Produce a copy of every line in the records that holds the string "Wheels".

Data entries
Start of Block

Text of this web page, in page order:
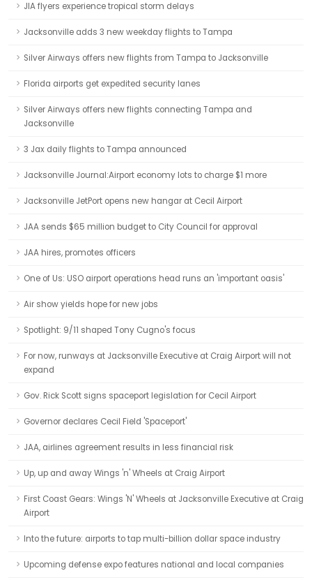
JIA flyers experience tropical storm delays
Jacksonville adds 3 new weekday flights to Tampa
Silver Airways offers new flights from Tampa to Jacksonville
Florida airports get expedited security lanes
Silver Airways offers new flights connecting Tampa and
Jacksonville
3 Jax daily flights to Tampa announced
Jacksonville Journal:Airport economy lots to charge $1 more
Jacksonville JetPort opens new hangar at Cecil Airport
JAA sends $65 million budget to City Council for approval
JAA hires, promotes officers
One of Us: USO airport operations head runs an 'important oasis'
Air show yields hope for new jobs
Spotlight: 9/11 shaped Tony Cugno's focus
For now, runways at Jacksonville Executive at Craig Airport will not
expand
Gov. Rick Scott signs spaceport legislation for Cecil Airport
Governor declares Cecil Field 'Spaceport'
JAA, airlines agreement results in less financial risk
Up, up and away Wings 'n' Wheels at Craig Airport
First Coast Gears: Wings 'N' Wheels at Jacksonville Executive at Craig
Airport
Into the future: airports to tap multi-billion dollar space industry
Upcoming defense expo features national and local companies

End of Block

* [The answer]
Up, up and away Wings 'n' Wheels at Craig Airport
First Coast Gears: Wings 'N' Wheels at Jacksonville Executive at Craig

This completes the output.